The next category that the authors discuss is condom usage and the substitution of vaginal sex. They found that pledgers are significantly less likely to use condoms for their first sexual intercourse than non-pledgers (Brückner and Bearman, 2001, as cited in Brückner and Bearman, 2005). In addition, they found that anal and oral sex were prevalent behaviors in this population (Brückner and Bearman, 2005). A portion of the pledgers partook in oral and anal sex because virginity is often linked solely to vaginal sex. Even in these various types of sexual intercourses, condom usage was found to be very low. Overall, data results show low condom usage and over-representation of pledgers (Brückner and Bearman, 2005).

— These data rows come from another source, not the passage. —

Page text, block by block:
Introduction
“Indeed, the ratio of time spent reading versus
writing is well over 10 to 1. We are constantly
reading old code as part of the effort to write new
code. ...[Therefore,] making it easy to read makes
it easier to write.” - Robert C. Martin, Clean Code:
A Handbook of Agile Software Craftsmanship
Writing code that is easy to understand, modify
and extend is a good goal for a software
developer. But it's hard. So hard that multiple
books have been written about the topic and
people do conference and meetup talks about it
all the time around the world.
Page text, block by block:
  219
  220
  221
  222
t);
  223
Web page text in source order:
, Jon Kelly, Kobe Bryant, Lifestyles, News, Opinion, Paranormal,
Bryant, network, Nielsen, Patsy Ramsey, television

The final category discusses additional STD risk factors that are thought to be associated with STD acquisition. The risk factor that is emphasized is the risk of the number of sexual partners. Researchers found that pledgers have fewer partners than non-pledgers (Brückner and Bearman, 2005). However, Brückner and Bearman state that it is possible for the pledgers’ partners to have had more numerous partners themselves. Thus leaving the pledgers at a high risk of STDs. But according to the data they received, the authors state that there is no correlation between the higher-than-expected pledge STD rate with high-risk partners (Brückner and Bearman, 2005).

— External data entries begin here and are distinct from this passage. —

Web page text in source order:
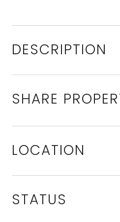
DESCRIPTION
SHARE
LOCATION
STATUS
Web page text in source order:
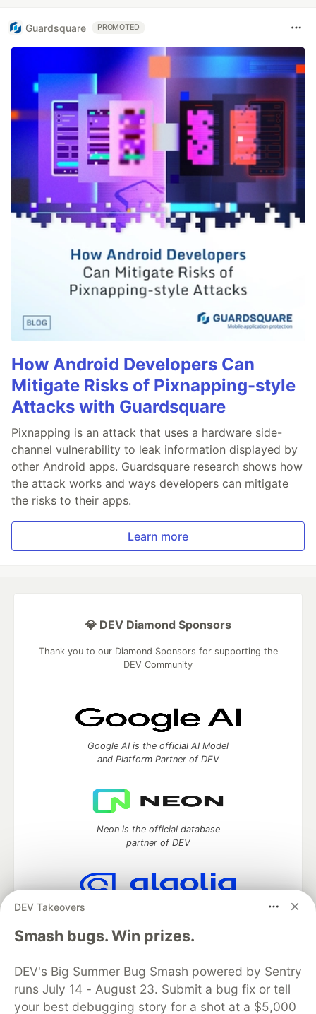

Brückner and Bearman concluded that there is no significant difference in STD infection rates between virginity pledgers and non-pledgers (Brückner and Bearman, 2005). Even though the pledgers had a delayed first sex, less exposure, fewer partners, and lower numbers of sexual partners, research revealed that there was almost no difference between pledgers and non-pledgers, with an exception to the White participants (Brückner and Bearman, 2005). Many supporters of virginity pledges strongly assert that premarital abstinence and post-marital sex are crucial in avoiding STDs. However, this claim clashes with the reality of the sexual behaviors of adolescent teens and young adults. Pledging is not effective in preventing STD acquisition in young adults (Brückner and Bearman, 2005).
Despite the abstinence pledges, many pledgers are reported to still engage in premarital sex. Reports show that the pledgers who do partake in premarital sex have a lower frequency of condom usage at first intercourse, and others who do not report sexual intercourse are likely to substitute vaginal sex with anal and oral sex (Brückner and Bearman, 2005). Furthermore, female pledgers are shown to have the same rates of STDs as female non-pledgers (Brückner and Bearman, 2005).

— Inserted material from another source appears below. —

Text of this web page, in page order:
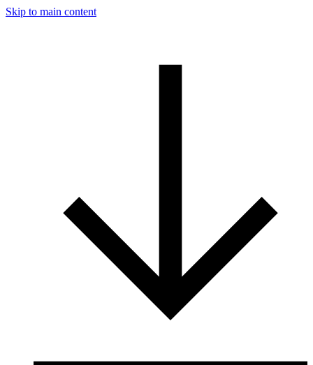
Skip to main content

Past studies have shown that many teens and young adults underestimate their risks of STDs and have inaccurate beliefs about STD protection (Kaiser Family Foundation, 2004, as cited in Brückner and Bearman, 2005). By referring to this data, the authors point out that organizations that promote virginity pledges programs are hostile to other programs that try to inform sexually active adolescents of safe sex (Brückner and Bearman, 2005). Thus, it leads to a higher probability of adolescents of being infected with STDs because pledgers are less likely to be tested and treated for STDs by doctors. Ultimately, Brückner and Bearman suggest that the impact of sex education is not adequate to predict the health impact of STD rates (Brückner and Bearman, 2005).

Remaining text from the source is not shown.